Dataset items
BEGIN

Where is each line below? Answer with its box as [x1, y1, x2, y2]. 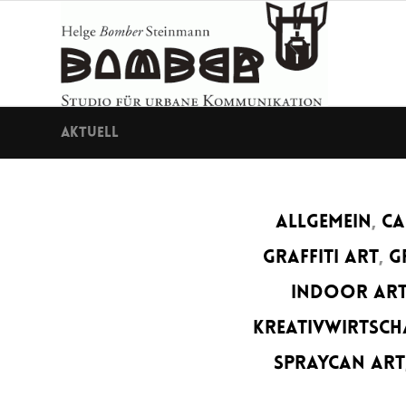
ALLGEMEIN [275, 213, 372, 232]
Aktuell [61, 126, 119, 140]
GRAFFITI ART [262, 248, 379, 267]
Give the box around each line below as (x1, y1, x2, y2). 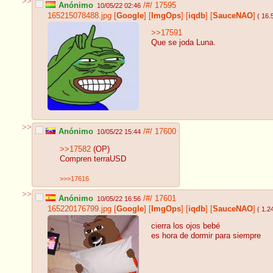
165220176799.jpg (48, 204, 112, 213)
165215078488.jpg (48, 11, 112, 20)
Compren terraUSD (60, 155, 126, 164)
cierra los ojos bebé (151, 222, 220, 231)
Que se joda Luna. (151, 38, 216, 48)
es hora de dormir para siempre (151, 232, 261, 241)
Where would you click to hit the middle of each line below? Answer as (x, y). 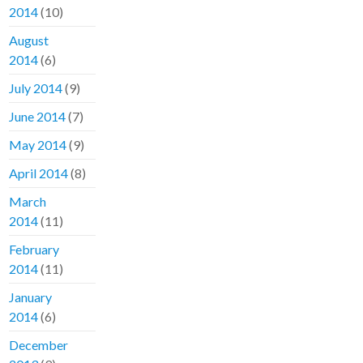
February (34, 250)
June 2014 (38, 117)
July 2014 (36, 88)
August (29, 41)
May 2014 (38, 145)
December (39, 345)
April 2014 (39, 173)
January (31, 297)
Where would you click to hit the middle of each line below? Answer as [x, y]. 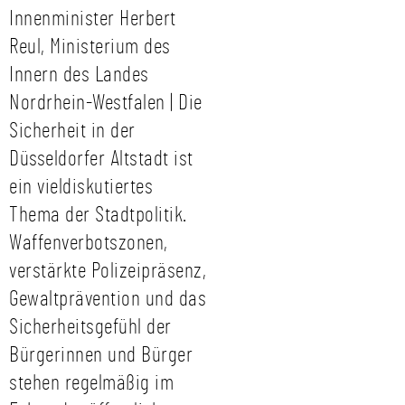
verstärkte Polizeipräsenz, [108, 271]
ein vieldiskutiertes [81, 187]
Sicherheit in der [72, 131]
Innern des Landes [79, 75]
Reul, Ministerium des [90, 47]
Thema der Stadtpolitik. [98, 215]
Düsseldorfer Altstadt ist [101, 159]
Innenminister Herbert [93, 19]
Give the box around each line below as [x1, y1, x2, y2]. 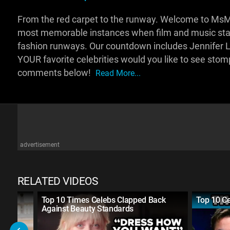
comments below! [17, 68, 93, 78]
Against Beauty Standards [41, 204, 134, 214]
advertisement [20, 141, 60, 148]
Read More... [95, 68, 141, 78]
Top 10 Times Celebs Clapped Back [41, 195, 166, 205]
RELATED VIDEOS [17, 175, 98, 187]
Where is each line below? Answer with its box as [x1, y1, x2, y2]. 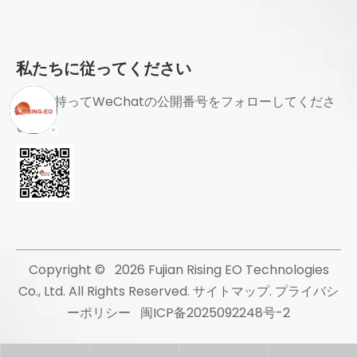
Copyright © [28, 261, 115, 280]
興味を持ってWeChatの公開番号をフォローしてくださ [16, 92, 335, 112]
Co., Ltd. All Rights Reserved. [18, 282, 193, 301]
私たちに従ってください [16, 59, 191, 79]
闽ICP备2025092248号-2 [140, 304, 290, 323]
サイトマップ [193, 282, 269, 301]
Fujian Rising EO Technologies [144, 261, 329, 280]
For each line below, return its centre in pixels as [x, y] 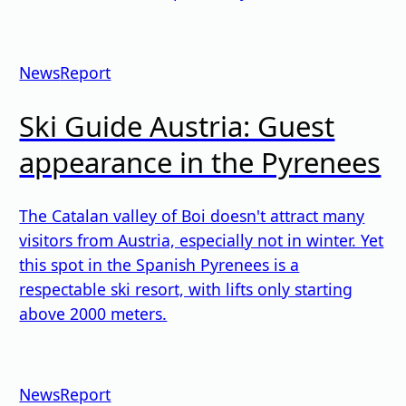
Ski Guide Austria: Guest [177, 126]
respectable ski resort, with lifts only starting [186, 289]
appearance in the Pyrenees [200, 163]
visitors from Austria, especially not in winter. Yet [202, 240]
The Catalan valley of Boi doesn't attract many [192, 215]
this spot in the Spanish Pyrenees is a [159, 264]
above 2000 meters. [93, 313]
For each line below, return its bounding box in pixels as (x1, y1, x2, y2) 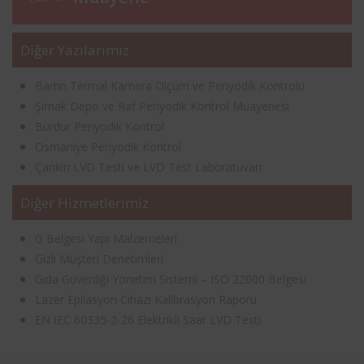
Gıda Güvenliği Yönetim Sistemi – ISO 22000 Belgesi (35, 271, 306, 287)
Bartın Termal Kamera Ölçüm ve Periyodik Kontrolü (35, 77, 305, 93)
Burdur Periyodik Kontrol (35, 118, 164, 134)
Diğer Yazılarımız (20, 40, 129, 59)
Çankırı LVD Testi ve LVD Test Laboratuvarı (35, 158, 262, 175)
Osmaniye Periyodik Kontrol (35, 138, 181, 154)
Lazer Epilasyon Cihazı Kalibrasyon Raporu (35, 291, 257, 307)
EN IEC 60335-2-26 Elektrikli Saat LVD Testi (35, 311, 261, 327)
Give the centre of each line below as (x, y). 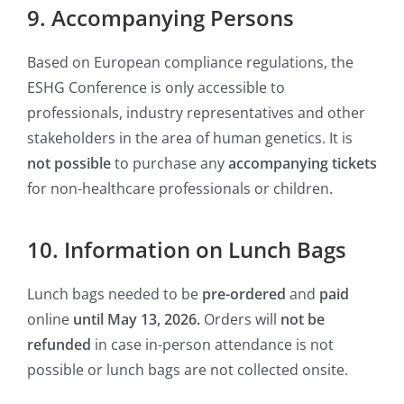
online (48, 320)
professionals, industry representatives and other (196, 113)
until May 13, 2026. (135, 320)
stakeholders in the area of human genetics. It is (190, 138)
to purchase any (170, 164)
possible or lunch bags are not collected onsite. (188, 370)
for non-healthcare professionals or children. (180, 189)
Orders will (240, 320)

END
BEGIN

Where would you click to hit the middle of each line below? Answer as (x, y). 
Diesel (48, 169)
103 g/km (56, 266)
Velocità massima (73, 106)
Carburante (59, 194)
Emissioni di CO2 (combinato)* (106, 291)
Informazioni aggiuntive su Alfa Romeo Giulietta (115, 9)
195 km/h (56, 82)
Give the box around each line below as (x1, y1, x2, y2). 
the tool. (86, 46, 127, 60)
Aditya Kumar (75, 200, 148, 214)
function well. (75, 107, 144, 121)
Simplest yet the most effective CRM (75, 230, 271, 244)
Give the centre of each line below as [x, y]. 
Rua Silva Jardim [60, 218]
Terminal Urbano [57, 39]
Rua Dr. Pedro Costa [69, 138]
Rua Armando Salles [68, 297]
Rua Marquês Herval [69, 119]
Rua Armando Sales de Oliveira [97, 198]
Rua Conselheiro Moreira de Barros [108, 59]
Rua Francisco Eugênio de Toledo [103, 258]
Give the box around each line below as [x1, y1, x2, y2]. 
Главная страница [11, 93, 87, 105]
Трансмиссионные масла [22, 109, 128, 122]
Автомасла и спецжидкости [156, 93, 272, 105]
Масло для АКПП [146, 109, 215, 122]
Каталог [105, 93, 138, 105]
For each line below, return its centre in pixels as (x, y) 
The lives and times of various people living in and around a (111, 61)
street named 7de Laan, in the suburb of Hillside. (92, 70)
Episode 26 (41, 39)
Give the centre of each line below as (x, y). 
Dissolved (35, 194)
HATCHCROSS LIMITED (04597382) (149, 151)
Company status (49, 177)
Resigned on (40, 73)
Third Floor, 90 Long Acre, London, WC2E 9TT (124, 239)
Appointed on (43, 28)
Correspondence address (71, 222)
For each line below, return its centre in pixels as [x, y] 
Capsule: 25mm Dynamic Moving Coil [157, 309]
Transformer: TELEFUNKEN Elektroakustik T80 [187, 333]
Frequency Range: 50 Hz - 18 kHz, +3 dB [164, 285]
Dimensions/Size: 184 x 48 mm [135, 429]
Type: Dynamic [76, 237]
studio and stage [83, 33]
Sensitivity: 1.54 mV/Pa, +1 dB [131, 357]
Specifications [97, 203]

END
BEGIN

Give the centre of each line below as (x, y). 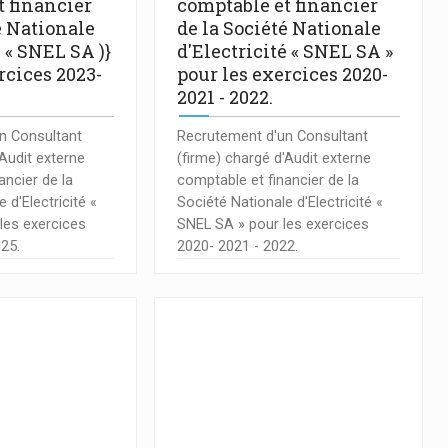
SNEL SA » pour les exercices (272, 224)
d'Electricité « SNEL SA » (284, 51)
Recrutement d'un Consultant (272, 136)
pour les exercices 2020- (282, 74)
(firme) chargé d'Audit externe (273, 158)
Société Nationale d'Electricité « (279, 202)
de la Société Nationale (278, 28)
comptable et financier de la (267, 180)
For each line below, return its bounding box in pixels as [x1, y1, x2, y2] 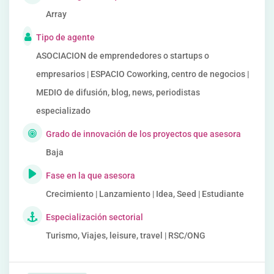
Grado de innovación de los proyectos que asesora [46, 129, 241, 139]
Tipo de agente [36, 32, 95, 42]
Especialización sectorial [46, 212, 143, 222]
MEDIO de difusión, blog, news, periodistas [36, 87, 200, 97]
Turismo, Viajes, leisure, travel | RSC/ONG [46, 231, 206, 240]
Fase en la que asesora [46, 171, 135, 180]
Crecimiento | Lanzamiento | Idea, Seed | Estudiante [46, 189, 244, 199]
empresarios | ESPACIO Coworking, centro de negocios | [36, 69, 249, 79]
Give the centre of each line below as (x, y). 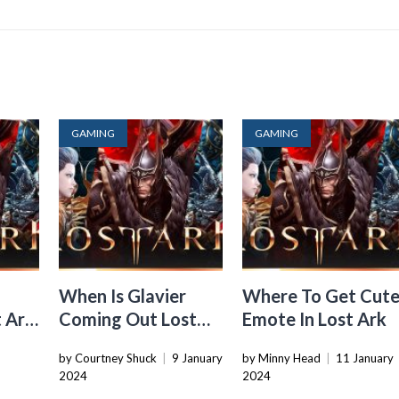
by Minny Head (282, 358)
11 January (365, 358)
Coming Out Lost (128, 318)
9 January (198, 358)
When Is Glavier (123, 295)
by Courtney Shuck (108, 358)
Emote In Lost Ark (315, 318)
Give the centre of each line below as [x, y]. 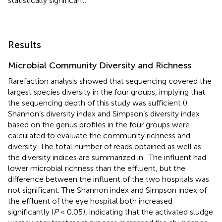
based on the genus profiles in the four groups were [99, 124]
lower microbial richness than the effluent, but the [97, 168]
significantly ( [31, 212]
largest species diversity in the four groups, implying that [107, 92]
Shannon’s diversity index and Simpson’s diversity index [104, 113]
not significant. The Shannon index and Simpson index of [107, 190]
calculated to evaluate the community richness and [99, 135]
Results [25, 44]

END

▸ What this task involves: When a line of the data above holds the string "Austria", count it, and reply with the resulting number only.

▸ Reply: 2